Bentham, along with John Stuart Mill, his most influential disciple, refined this philosophy into a social one, positing that the “greatest good for the greatest number” was the ultimate aim of all good social policy.

The greatest good

Of course, the great majority of people today do not pause, while making their moral decisions, to think about philosophy.

The man of integrity in his cloistered study may take time to weigh out carefully the consequences of his actions, seeking to find “the greatest good for the greatest number,” but when the ordinary human being comes to make moral choices, the “man in the street,” as we call him, makes his decisions on the immediate, personal basis And those decisions are, almost inevitably, self-centered and short of social responsibility.

For a huge number of persons in our contemporary society immediate personal sensual pleasure takes precedence over everything else.

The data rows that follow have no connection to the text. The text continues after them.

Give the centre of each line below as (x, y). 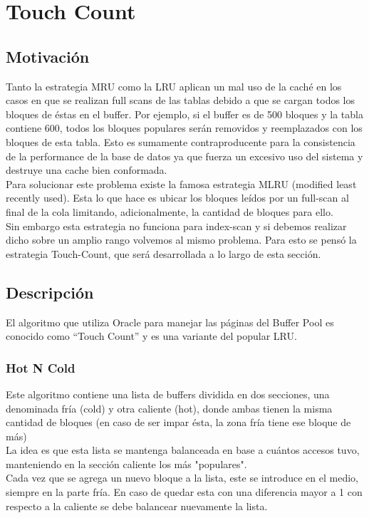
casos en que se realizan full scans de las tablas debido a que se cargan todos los (180, 100)
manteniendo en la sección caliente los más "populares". (126, 463)
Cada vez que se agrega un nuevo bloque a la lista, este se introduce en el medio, (182, 478)
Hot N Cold (41, 367)
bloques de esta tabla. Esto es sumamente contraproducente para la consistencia (181, 141)
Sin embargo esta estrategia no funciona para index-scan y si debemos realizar (176, 226)
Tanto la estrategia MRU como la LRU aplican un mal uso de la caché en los (174, 86)
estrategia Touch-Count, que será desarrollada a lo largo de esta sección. (163, 253)
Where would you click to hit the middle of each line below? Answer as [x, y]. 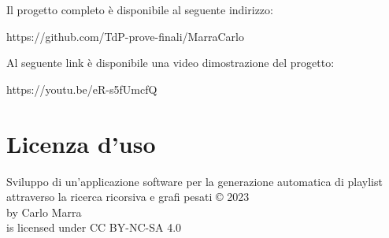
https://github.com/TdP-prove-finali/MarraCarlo [125, 36]
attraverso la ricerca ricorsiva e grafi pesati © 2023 [128, 197]
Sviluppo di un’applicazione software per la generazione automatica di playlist [194, 181]
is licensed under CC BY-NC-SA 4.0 [94, 227]
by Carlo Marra [44, 212]
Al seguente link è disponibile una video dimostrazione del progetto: [170, 63]
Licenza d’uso [81, 143]
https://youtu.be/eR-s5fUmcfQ [82, 89]
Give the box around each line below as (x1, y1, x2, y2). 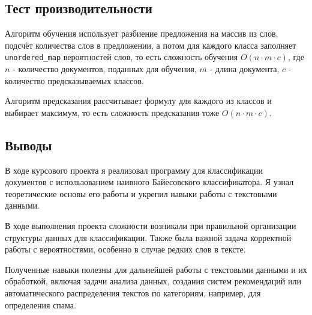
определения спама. (5, 298, 76, 311)
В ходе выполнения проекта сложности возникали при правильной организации (5, 219, 296, 231)
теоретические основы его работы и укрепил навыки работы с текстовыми (5, 187, 277, 200)
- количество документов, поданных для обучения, (13, 63, 197, 75)
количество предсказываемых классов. (5, 74, 144, 87)
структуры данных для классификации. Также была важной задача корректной (5, 231, 292, 243)
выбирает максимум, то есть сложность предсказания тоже (5, 106, 220, 118)
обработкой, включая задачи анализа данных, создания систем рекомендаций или (5, 275, 301, 287)
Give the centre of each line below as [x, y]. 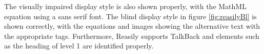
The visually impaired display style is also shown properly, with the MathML [125, 6]
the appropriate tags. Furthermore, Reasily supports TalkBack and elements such [132, 36]
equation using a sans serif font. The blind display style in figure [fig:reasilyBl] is [130, 16]
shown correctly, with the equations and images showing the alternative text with [132, 26]
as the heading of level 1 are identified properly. [79, 46]
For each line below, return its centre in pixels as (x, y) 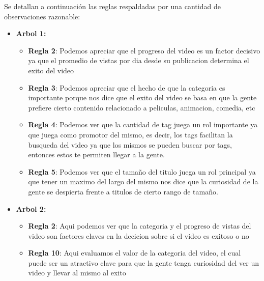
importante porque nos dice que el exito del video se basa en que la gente (142, 97)
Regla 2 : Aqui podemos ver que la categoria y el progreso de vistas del (140, 226)
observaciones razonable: (42, 16)
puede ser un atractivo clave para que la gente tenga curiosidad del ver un (143, 262)
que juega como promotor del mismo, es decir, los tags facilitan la (130, 134)
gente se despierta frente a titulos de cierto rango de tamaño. (123, 191)
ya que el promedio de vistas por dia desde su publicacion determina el (139, 60)
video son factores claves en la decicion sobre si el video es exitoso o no (139, 235)
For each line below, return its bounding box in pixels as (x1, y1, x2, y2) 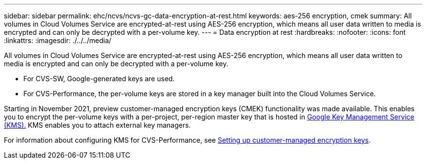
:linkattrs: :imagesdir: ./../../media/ (4, 36, 111, 44)
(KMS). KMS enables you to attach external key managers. (4, 121, 191, 129)
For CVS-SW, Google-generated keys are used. (23, 74, 175, 83)
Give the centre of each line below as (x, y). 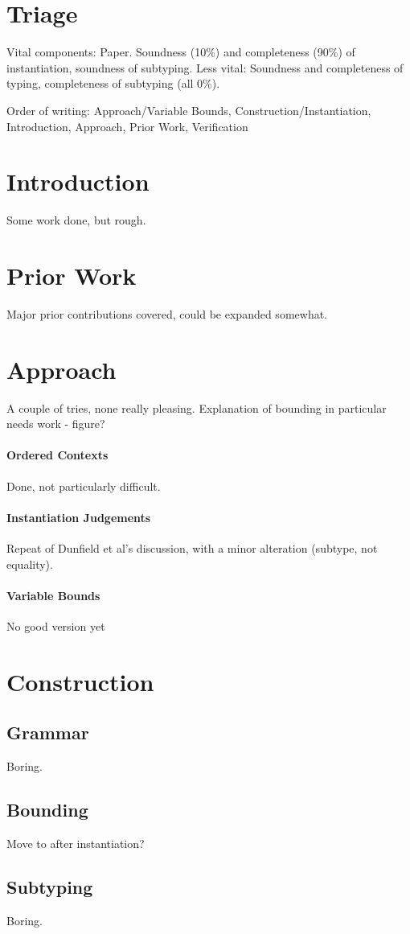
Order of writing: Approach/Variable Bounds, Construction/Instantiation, (189, 110)
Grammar (48, 732)
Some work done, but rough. (76, 220)
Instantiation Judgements (79, 517)
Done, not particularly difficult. (84, 486)
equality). (30, 564)
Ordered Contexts (57, 455)
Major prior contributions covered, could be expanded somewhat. (167, 313)

The social consequences—the “greatest good for the greatest number” play little real part in their decisions. “Pleasure” is the prime factor.

To be rich—to “make it” economically—has been established as the ultimate hallmark of success. Our consumer-oriented society encourages us to value economic achievement—sometimes however brought about—as the most admirable of all goals. This means that material prosperity has been equated with the highest pleasure, and the “if it feels good, do it” philosophy reigns supreme.

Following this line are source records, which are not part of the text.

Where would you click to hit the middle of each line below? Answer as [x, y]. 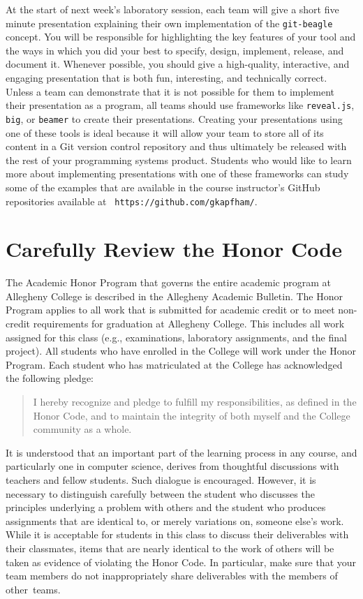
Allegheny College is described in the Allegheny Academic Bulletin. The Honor [175, 296]
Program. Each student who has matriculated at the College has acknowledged [174, 364]
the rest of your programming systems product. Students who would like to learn [179, 160]
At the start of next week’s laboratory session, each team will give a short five [172, 9]
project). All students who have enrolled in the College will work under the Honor [181, 351]
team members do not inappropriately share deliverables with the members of [172, 576]
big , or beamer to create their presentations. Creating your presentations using [174, 118]
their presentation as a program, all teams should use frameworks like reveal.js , [180, 105]
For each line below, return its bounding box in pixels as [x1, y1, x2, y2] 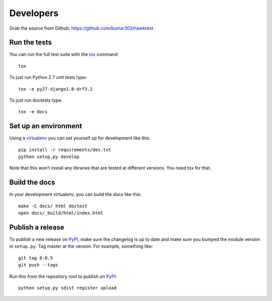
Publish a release [9, 223, 64, 232]
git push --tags [18, 262, 58, 268]
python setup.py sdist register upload [18, 285, 117, 291]
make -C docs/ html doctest [18, 203, 88, 209]
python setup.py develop [18, 154, 80, 160]
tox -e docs [18, 109, 48, 115]
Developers [9, 8, 59, 19]
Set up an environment [9, 122, 83, 130]
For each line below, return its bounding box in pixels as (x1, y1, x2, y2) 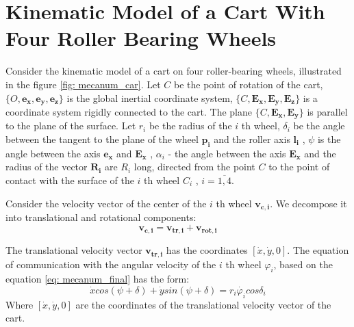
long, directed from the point (134, 159, 255, 174)
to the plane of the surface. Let (5, 118, 136, 133)
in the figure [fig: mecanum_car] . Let (5, 77, 161, 91)
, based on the (273, 257, 333, 271)
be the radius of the (149, 118, 232, 133)
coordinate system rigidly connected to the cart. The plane (5, 104, 252, 118)
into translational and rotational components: (5, 210, 197, 224)
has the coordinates (166, 243, 248, 257)
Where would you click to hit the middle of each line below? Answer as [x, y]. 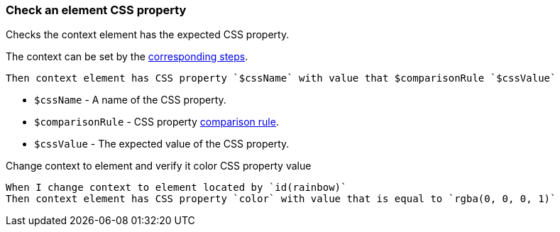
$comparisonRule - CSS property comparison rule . [157, 122]
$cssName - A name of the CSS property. [130, 100]
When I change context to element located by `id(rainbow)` [176, 188]
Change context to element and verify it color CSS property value [159, 166]
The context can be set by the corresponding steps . [127, 57]
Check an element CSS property [96, 10]
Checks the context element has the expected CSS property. [148, 35]
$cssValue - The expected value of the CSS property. [162, 144]
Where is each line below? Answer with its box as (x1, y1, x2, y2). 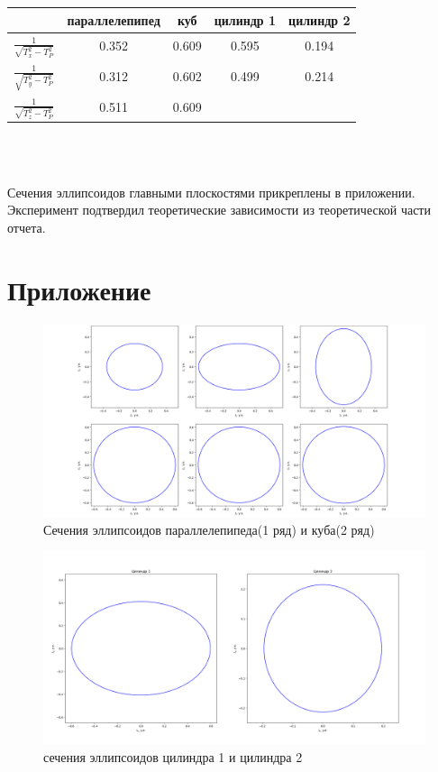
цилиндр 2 (288, 10, 351, 29)
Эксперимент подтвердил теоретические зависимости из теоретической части (7, 200, 431, 219)
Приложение (7, 271, 151, 308)
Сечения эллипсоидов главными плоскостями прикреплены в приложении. (7, 182, 415, 201)
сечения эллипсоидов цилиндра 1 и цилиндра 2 (43, 747, 303, 766)
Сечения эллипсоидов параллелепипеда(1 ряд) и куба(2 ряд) (43, 519, 375, 538)
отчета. (7, 217, 46, 236)
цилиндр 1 (214, 10, 277, 29)
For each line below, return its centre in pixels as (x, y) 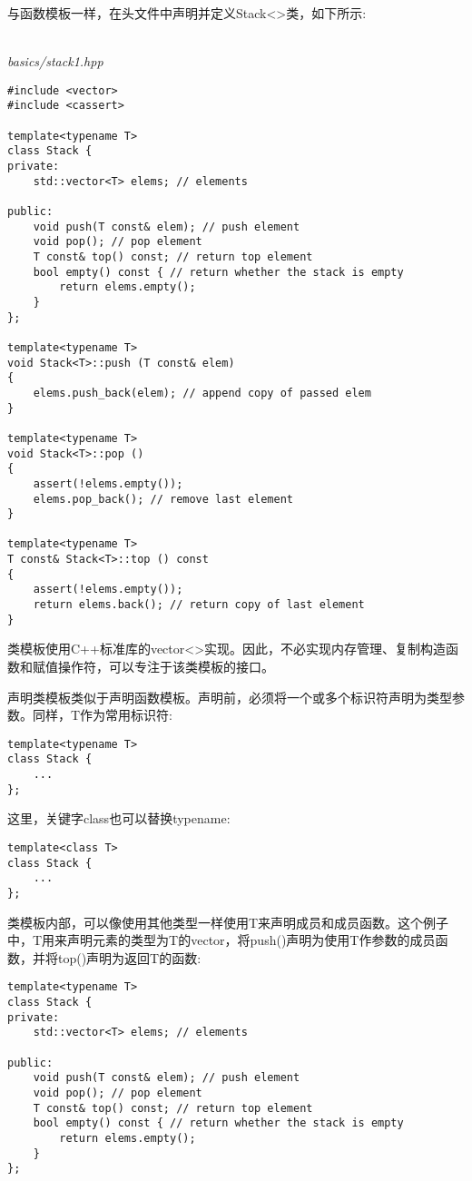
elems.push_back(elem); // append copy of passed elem (202, 393)
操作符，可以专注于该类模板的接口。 (166, 666)
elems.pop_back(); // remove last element (163, 499)
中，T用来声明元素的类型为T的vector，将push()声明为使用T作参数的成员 (221, 940)
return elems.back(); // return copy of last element (199, 605)
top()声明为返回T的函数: (129, 957)
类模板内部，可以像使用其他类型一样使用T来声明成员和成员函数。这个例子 (228, 922)
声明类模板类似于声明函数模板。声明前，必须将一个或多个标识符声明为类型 (230, 697)
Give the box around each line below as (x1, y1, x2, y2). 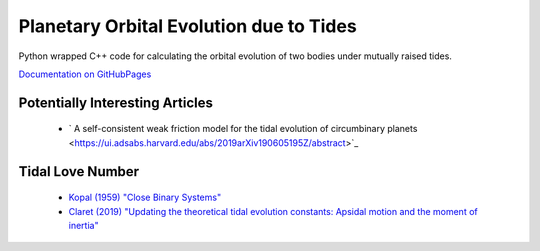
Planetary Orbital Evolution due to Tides (18, 15, 357, 37)
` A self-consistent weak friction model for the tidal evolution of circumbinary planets (68, 123, 418, 135)
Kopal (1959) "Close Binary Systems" (68, 191, 222, 204)
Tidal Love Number (18, 163, 140, 180)
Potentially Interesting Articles (18, 94, 214, 111)
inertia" (68, 219, 99, 231)
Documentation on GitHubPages (18, 68, 152, 80)

Strangely enough, this kind of “feel-good” approach to matters of sensual and economic ethics does not lack its academic defenders. The other day I was reading the text of a lecture last year given by the respected cultural Canadian commentator, Michael Ignatieff, arguing that radical selfishness was an expression of moral virtue.

Human beings, he said, have a prime duty to themselves and a prime right to individual freedom and happiness (pleasure). Ignatieff did not hesitate to face the consequences of his belief. We must, he said, accord respect to an individual’s needs “against the devouring claims of family life.”

Moral imperative

For me, Ignatieff’s ideas seem terribly naive. When a fifty-year old man, struggling with his second adolescence, leaves his wife and children in cavalier fashion for the charms of a sexy, younger lady, he has not exemplified legitimate human freedom.

He has acted out of base irresponsibility. What he has done is not something that affects only him in the exercise of his freedom, but something which directly affects his wife—another human being, deserving of respect—and his innocent children.

Beyond that, he has affected in a real way the society in which he lives, the community of which he is a part. (I do not need to say, I trust, that these words would apply to a woman who did the same sort of thing.)

Individual freedom is a precious moral right, but freedom without responsibility has no moral basis. To act with no understanding that one’s actions inevitably encroach, at some point, upon the freedom of others is the road to moral anarchy. And with moral anarchy there is no community.

The “feel-good” ethic is inevitably self-defeating. The individual who lives only for his own pleasure will eventually face the situation in which his “pleasure” is opposed by another individual or group with more power and the individual’s pleasure will be replaced with misery. When power becomes the only ingredient in the social process, the weak must inevitably suffer.

Self esteem

Self Esteem is what we experience when we feel good about ourselves and when we feel good inside. What makes you feel good inside?

I think feeling good means being satisfied with what you have, with what you are doing and where you are going. What you need to feel good inside is within your power. It is not the result but the route to achievement.

You will have high self esteem when you have a sense of direction, satisfaction about your choices and actions and know that you are doing your best and doing something good.

If you define “feeling good” as reckless, heady abandon spiraling upwards to climax in an intoxicating sense of personal freedom and power, then no, I’m not having any. But if you define it as the little things in life that add up to your life, nursing a child, doing without, paying the price for what you believe, then I would have to say that I’m having quite a time.